Pandas Exercises for Data Analysis (Interactive) (machinelearningplus.com)

by selva86 33 comments 126 points
Read article View on HN

33 comments

[−] ronfriedhaber 59d ago
Pandas is terrific, yet even its original author has noted inherent shortcomings [1], and there exist alternatives.

Polars seems to be the most prominent competitor in the Python DataFrame space, and DuckDB appears to pursue an approach similar to SQLite, but columnar.

I am personally working on a solution to a broader problem, which can also be viewed as an alternative to Pandas [2].

[1] https://wesmckinney.com/blog/apache-arrow-pandas-internals/

[2] https://github.com/ronfriedhaber/autark

[−] arijun 59d ago
For your link [1], many of those issues have been addressed with pandas 2.0 (which I believe Wes Mckinney [pandas' original author] contributed to). So it's a bit disingenuous to point to that post and say "See? Even Wes disowns it!"

That being said, if I were to start a new project requiring that kind of work today, I would probably try Polars first. Their greenfield implementation allowed them to get rid of many of the crusty edges of pandas.

[−] 0x696C6961 59d ago
Would be nice to have a polars version of this.
[−] selva86 64d ago
Build this as an interactive tool for our popular 101 Pandas exercises. The code runs entirely in local in your browser. Would love feedback on the ease of use and the editor UX.
[−] short_sells_poo 59d ago
You'll get a lot of responses saying Polars is better than Pandas. I argue those people are missing the point and don't understand Pandas' real strength or why people choose Pandas today.

Pandas was never meant to be a technologist's tool. It was meant to be a researcher's tool and was unfortunately coopted to be a technical solution as well. It has not well escaped it's roots.

Pandas is fantastic for doing iterative and interactive research on semi-structured data. It has a lot of QoL facilities and utility functions for seamlessly dealing with exploratory timeseries analytics for in-core data. Data that fits into memory.

For example, I can take two time series and calculate their product:

ts3 = ts1 * ts2

This one line does a huge amount of heavily lifting by automatically aligning the timestamps and columns between the two inputs so that I'm not accidentally multiplying two entries that have the same ordinal but not the same timestamp or column label.
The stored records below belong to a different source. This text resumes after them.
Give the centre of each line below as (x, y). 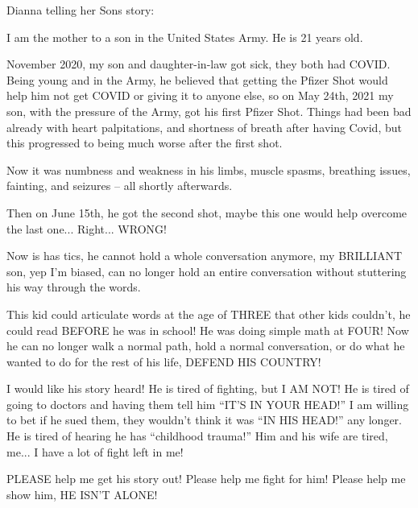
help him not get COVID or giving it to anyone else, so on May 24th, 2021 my (200, 95)
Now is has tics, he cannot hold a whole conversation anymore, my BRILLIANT (205, 256)
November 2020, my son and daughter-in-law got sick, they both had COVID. (199, 64)
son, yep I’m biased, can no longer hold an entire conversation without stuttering (207, 271)
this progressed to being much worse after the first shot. (145, 143)
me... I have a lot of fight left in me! (95, 451)
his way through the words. (74, 287)
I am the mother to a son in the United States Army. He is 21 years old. (185, 37)

Can I do the same with Polars? Yes, but it comes with exponentially more cognitive overhead. And this is just one example.

Pandas is ultimately a flawed product as it's origin's go back more than a decade where R's dataframe was cutting edge. A lot of innovation happened since then and the API and internals of Pandas mean that certain choices that were made early on are nontrivial to change.
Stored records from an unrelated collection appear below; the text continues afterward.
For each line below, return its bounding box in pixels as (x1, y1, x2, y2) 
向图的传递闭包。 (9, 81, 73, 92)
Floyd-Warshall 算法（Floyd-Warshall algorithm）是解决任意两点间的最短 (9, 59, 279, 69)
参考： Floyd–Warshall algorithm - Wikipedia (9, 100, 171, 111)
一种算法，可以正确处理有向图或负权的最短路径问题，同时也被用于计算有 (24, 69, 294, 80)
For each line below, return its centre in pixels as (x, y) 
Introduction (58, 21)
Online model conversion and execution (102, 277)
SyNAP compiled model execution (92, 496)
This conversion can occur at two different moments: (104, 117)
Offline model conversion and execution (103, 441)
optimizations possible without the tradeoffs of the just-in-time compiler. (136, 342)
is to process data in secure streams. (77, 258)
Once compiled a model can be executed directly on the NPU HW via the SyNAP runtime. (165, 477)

This doesn't change the fact that Pandas is still immensely useful. Eventually perhaps Polars will come close to it, but so far the focus wasn't on interactive use ergonomics unfortunately.

As it stands, I use pandas for research and polars for production systems.

[−] rithdmc 59d ago
Dope. I've just started using Pandas in some personal projects, and am quickly hitting my knowledge ceiling. I think this will be useful. I'll check it out properly after work.
[−] driftnode 58d ago
The author posted a Polars version in the comments and almost nobody noticed. Meanwhile the top comments are still asking for it. Building something useful and having people ignore what you made to request what you already made is a special kind of frustration.
[−] kasperset 59d ago
I don't hear much about Ibis here. https://ibis-project.org On paper it sounds like a good idea. Any opinion about this option.
[−] sghaz 59d ago
The pricing page says, "This page doesn’t seem to exist. It looks like the link pointing here was faulty. Maybe try searching?"
[−] fud101 59d ago
what is the permission it asks for? it seems suspicious af.
[−] kjkjadksj 59d ago
If you think pandas is comfortable, wait until you try base R. Such a comfortable language for data wrangling and analysis.